Yes – you don’t need their budget, only their thinking. Leave empty space on your website homepage, limit displayed products in your store or catalogue, and instantly raise perceived value. Thousands of boutique owners have done exactly this and doubled their average bill size.
2. We are five years old and never did proper branding. Is it too late?
Mr Dhruva Pakhnikar says it is never too late. You have already built a brand subconsciously through customer experience. Now switch to conscious branding by writing your 20-year vision, listing what customers love/hate, and aligning everything to that vision.
3. Should my pricing go up after branding?
Only if perceived value goes up. Sometimes strong branding actually helps you reduce production costs and price lower while still feeling premium (think Zara). Price must always match the feeling you create.
4. How important is the founder’s personal image?
Extremely. Customers trust people before companies. If you sell organic products, live organically. If you sell fitness, look fit. The founder who wears the brand values daily creates the fastest recall and trust.
5. How do I create recall when there is so much noise on social media?
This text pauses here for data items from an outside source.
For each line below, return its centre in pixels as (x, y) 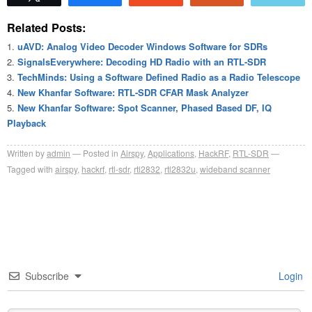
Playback (26, 123)
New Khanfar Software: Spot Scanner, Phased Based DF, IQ (145, 107)
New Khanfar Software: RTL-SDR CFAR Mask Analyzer (133, 92)
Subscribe (47, 275)
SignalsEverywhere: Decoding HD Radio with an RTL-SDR (142, 61)
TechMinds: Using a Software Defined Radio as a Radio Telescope (159, 77)
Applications (171, 153)
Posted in (101, 153)
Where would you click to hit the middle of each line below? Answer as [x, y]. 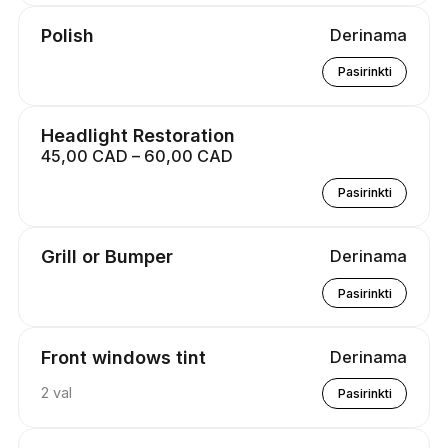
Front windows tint [123, 356]
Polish [67, 34]
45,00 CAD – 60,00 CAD [136, 156]
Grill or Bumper [106, 256]
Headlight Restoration [137, 135]
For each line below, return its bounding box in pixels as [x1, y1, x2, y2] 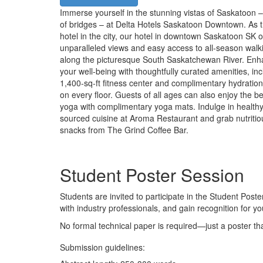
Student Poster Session [60, 162, 244, 187]
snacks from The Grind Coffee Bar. [60, 124, 188, 136]
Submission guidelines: [60, 241, 145, 253]
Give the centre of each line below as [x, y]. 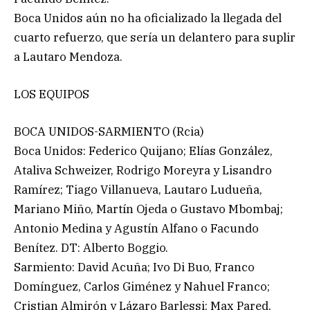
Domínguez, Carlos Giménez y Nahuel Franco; [142, 287]
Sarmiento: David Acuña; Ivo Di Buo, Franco [134, 267]
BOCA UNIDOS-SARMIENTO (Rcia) [109, 132]
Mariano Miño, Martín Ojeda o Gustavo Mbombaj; [148, 209]
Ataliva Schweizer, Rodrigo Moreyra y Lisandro [143, 171]
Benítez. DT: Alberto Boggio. [91, 248]
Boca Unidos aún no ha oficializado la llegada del [148, 18]
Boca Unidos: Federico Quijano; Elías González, [143, 151]

Recall is built through repetition of the same emotion, not more posts. Mr Dhruva Pakhnikar explained the “exposure effect”: show the same feeling (colour palette, tone of voice, music, packaging smell, employee behaviour) again and again across every sense. Even if someone sees your brand only seven to ten times with the identical emotion attached, it sticks forever. Stop chasing new content every day – chase the same feeling every day.